Sometimes if you have a lot of dots on a map you might not necessarily be getting the most bang for your data buck.  The goal of any visualization is effective communication and contribution to understanding.  Visualizations of frequency or density can benefit from Frequency heat maps.

 

Here are some airports around metro Chicago.  If the visualization required an airport heatmap, then we’d choose the Frequency method to create it because airports are discrete phenomena (as opposed to continuous phenomena -more on that here).

In this illustration I have reference icons at the locations of the airports.  A frequency heatmap will give me a sense of the density of airports in a place -a general fuzzy notion of relative airport-iness.

This brings up an important…point:  Points are philosophical illusions.  In the digital environment they are just really useful hacks upon which we can hang thematic icons, use as interaction hooks, and serve as a locational reference of things that are really too small to see at a given zoom level.

 

So sometimes it’s helpful to visualize features as light sources who’s luminosity fades with radial distance, like a light bulb.
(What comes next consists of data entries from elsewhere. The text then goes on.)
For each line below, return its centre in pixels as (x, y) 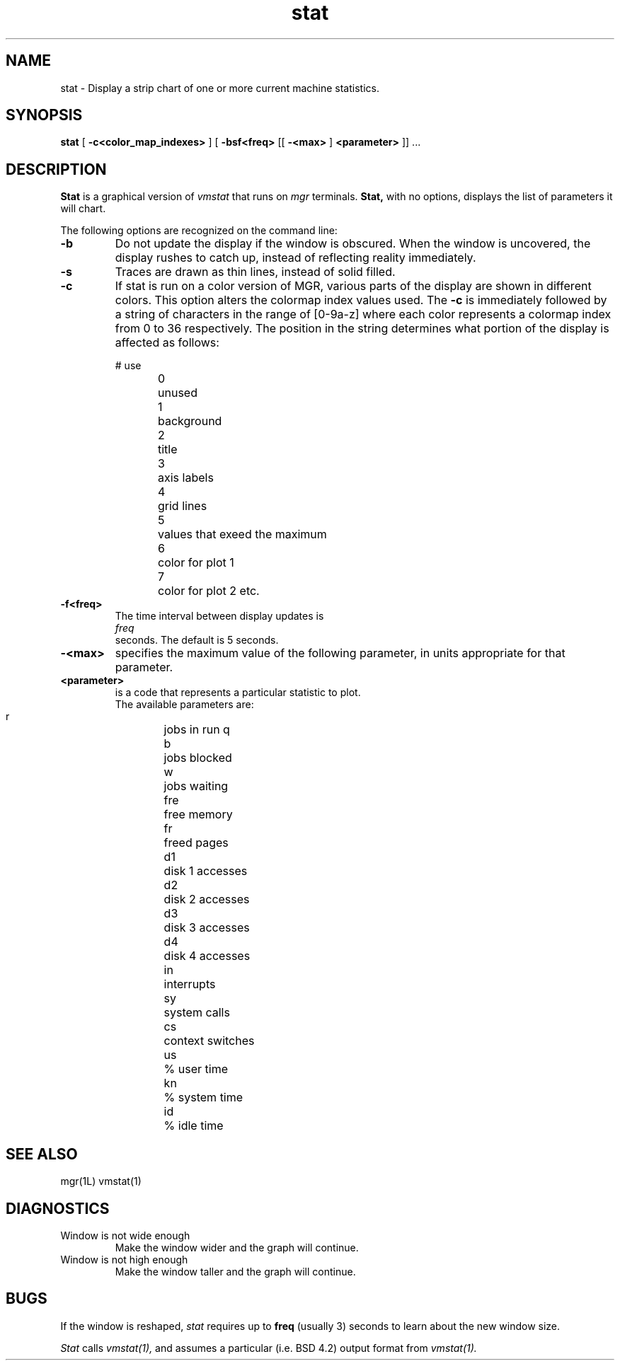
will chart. (83, 209)
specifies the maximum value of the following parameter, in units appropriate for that (340, 653)
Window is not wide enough (125, 1235)
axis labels (186, 478)
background (190, 421)
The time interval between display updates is (219, 616)
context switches (209, 1041)
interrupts (190, 984)
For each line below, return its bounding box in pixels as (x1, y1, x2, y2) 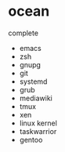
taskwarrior (19, 126, 57, 136)
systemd (19, 77, 48, 86)
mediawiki (19, 93, 52, 103)
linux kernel (19, 118, 57, 128)
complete (8, 28, 39, 38)
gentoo (19, 135, 43, 144)
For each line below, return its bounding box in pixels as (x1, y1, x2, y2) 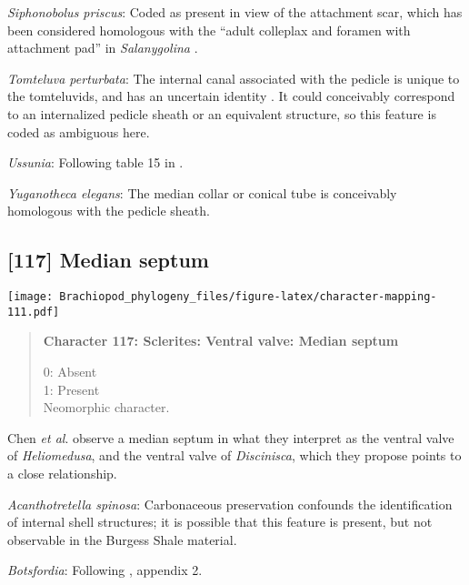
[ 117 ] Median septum (7, 246, 209, 274)
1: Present (43, 379, 100, 398)
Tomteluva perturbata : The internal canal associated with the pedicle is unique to (7, 68, 460, 87)
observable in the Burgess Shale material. (7, 530, 237, 549)
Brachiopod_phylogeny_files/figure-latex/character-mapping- (59, 290, 437, 304)
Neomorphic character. (43, 398, 170, 417)
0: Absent (43, 362, 97, 381)
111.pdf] (7, 305, 60, 318)
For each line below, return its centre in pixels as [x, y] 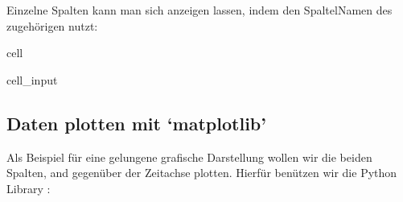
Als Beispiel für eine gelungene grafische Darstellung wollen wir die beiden [189, 157]
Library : [29, 188]
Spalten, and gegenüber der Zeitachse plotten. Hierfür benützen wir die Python [202, 173]
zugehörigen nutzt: [52, 25]
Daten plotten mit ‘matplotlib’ [136, 123]
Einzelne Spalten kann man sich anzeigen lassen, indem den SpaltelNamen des [199, 10]
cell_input [32, 79]
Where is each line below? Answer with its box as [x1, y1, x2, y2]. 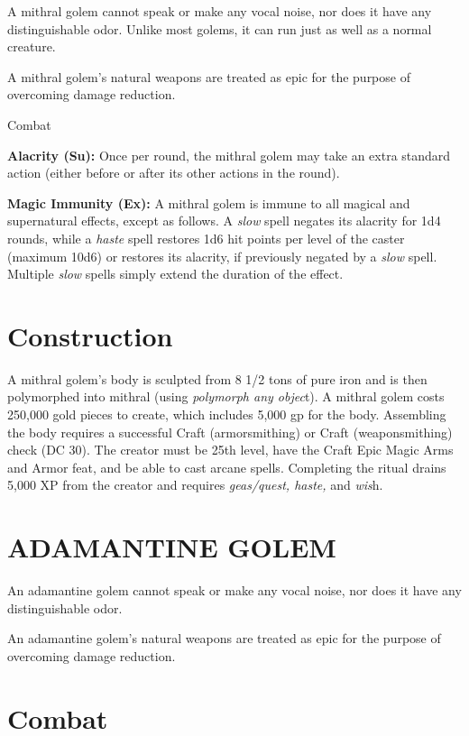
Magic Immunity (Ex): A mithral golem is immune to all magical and [7, 193, 410, 212]
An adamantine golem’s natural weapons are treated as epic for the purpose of [7, 629, 441, 648]
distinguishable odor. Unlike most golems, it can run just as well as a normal [7, 19, 432, 38]
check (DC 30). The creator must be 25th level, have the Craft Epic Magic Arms [7, 440, 454, 459]
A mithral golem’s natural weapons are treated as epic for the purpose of [7, 67, 410, 86]
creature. [7, 37, 56, 56]
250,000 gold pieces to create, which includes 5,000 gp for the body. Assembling [7, 405, 446, 424]
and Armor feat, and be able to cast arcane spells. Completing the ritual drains [7, 457, 446, 476]
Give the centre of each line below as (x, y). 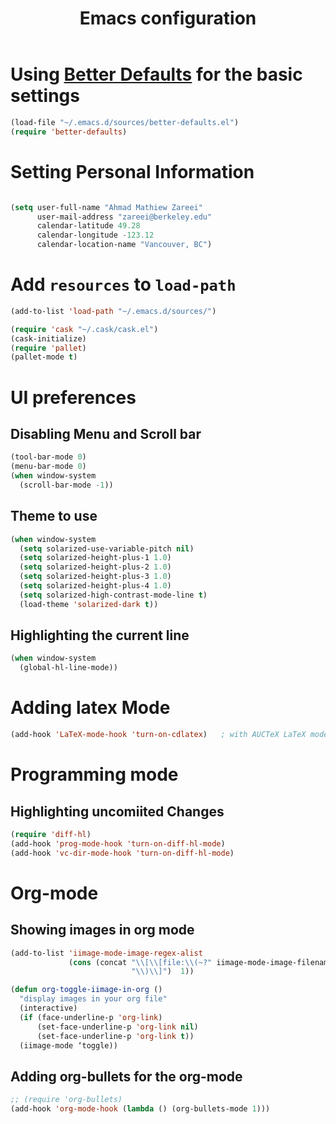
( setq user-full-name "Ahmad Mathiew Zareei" (106, 207)
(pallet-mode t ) (44, 357)
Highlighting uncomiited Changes (117, 811)
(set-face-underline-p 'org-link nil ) (117, 1027)
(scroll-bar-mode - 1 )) (66, 485)
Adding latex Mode (90, 708)
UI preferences (73, 397)
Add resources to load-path (123, 284)
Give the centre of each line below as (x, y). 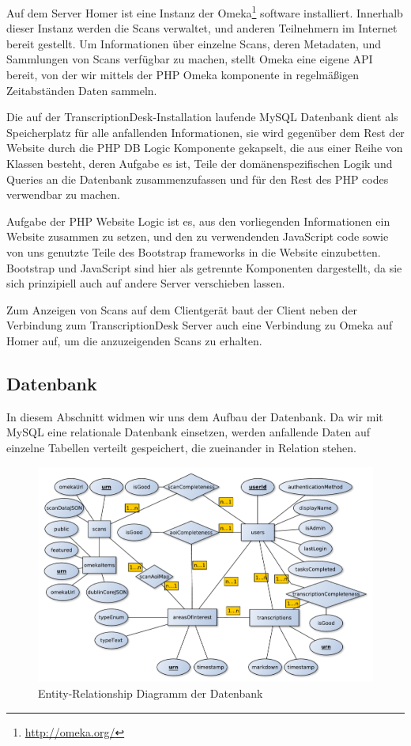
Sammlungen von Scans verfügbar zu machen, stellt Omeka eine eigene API (190, 59)
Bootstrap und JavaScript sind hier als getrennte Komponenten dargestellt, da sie (204, 267)
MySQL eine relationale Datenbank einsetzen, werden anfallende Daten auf (189, 432)
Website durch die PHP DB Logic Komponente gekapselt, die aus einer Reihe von (205, 148)
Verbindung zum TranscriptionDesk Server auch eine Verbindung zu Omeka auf (200, 325)
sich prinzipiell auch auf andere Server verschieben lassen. (146, 283)
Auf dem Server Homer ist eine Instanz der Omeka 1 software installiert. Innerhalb (205, 11)
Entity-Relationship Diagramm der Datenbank (151, 693)

The pixels at the center of the light bulb are brightest and they diminish until at the edge they have no brightness.

 

Now, with a constellation of light bulbs, the influence of the items or events merge together with neighbors to give a sense of combined luminosity -how bright with airports places are.

This set of radials are merged together into a single cloud of brightness.  Each pixel is given a sum value from all the contributing light bulbs.

 

This combined luminosity score can then be mapped to whatever thematic color/opacity range you like.  Here, we map the brightness to a red-yellow-green ramp with decreasing opacity.

 

The result is a frequency heat map that illustrates how hot with airports places are.
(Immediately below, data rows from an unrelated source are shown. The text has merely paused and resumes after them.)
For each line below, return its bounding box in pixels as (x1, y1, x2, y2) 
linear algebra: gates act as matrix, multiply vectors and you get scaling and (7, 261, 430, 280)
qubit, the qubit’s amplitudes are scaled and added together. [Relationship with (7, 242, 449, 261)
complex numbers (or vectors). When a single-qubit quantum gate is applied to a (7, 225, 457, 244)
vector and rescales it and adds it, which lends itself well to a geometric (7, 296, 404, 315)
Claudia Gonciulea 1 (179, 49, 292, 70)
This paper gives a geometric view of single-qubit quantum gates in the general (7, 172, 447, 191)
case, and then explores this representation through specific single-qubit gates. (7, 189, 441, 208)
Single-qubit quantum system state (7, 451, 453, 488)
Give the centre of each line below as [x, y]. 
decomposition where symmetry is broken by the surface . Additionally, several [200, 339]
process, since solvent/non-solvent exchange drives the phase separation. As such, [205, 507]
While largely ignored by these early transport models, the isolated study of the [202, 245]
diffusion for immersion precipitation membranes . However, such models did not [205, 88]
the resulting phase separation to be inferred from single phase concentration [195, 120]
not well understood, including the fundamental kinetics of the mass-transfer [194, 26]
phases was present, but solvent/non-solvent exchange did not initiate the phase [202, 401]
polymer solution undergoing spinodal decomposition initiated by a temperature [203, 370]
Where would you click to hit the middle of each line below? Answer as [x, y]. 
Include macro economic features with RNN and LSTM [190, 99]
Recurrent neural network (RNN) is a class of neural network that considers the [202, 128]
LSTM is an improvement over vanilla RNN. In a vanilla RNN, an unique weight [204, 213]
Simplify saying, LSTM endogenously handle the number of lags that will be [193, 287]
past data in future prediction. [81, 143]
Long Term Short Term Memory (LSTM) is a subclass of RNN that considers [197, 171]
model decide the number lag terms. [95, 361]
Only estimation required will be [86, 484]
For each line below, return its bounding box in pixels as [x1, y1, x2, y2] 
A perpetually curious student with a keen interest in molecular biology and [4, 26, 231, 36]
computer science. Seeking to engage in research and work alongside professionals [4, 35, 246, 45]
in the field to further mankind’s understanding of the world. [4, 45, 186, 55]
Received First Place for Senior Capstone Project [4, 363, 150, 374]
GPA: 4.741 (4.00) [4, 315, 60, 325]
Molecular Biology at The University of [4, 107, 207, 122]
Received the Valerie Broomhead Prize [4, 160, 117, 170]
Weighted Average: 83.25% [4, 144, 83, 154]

But these airports all count the same, and in reality some things are more important than others.  Could they be weighted by some value to affect the visualization and get a closer modeling of truth?  Yes!
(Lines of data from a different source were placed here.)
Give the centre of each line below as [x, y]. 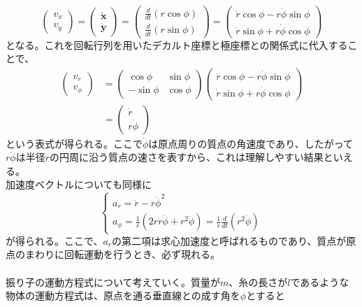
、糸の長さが [258, 281]
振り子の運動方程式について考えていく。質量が [113, 281]
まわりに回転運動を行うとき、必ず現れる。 [123, 254]
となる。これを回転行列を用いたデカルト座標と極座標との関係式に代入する [177, 44]
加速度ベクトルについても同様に [79, 184]
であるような [320, 281]
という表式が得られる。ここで [74, 143]
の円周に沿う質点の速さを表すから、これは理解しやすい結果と [191, 157]
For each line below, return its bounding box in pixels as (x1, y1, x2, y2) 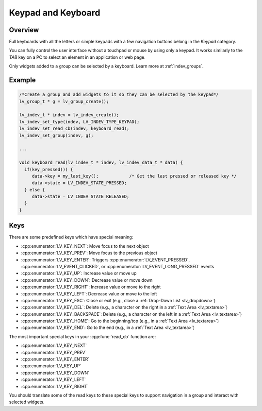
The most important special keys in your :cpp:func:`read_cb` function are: (9, 333, 156, 340)
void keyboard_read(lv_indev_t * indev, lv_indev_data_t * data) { (19, 160, 183, 165)
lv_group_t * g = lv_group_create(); (19, 99, 109, 104)
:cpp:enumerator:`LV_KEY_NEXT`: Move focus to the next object (21, 243, 149, 249)
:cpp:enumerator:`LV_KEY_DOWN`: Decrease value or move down (21, 277, 153, 283)
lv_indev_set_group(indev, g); (19, 133, 94, 138)
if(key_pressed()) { (24, 167, 73, 172)
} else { (24, 187, 45, 192)
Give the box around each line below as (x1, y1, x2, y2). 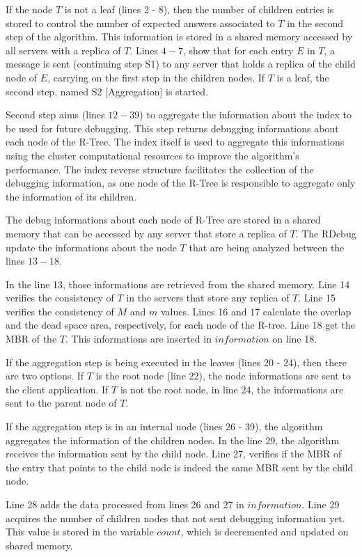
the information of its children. (6, 189, 137, 203)
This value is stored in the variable (6, 524, 154, 539)
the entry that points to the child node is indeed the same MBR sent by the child (6, 460, 354, 474)
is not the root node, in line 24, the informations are (120, 382, 344, 396)
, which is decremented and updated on (180, 524, 349, 539)
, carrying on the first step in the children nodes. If (47, 70, 265, 84)
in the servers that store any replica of (126, 290, 290, 305)
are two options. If (6, 368, 84, 383)
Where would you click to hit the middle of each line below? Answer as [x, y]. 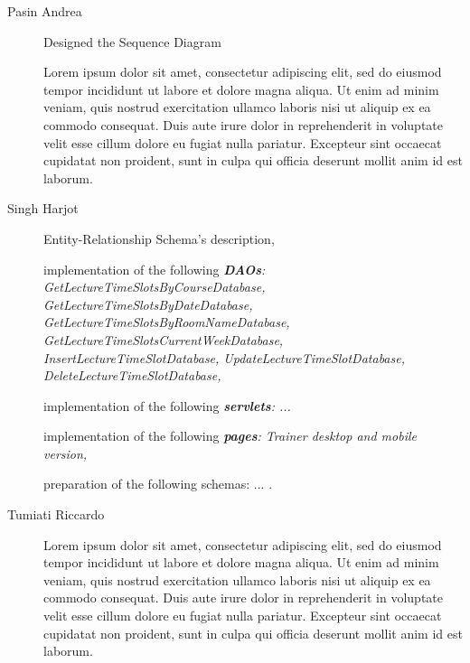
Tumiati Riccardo [56, 514]
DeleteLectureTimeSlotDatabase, [132, 375]
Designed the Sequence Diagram [132, 41]
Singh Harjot [43, 208]
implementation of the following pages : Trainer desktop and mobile [230, 436]
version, [66, 453]
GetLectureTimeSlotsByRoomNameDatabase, [167, 322]
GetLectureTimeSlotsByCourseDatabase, [155, 287]

Tying radial distance and/or intensity to a measured value makes frequency heatmaps much more valuable.  Most any type of heat mapped item/event data benefits from weighting, for example:

Airport – Average Traffic
Crime – Severity
Foreclosure – Home Value
H1N1 – Actually, that’s probably better off as boolean
Wellhead – Capacity
Broadcast Tower – Estimated Range
Retail Location – Revenue

Heat maps are lots of fun and can be valuable visual aids.  Be aware, though, that the frequency heat map is not a scientific treatment of data and the falloff rate of the radials are a general notion.  They are, however, among the best and most effective illustrations of density and with the appropriate data their visual impact can be powerful and revealing.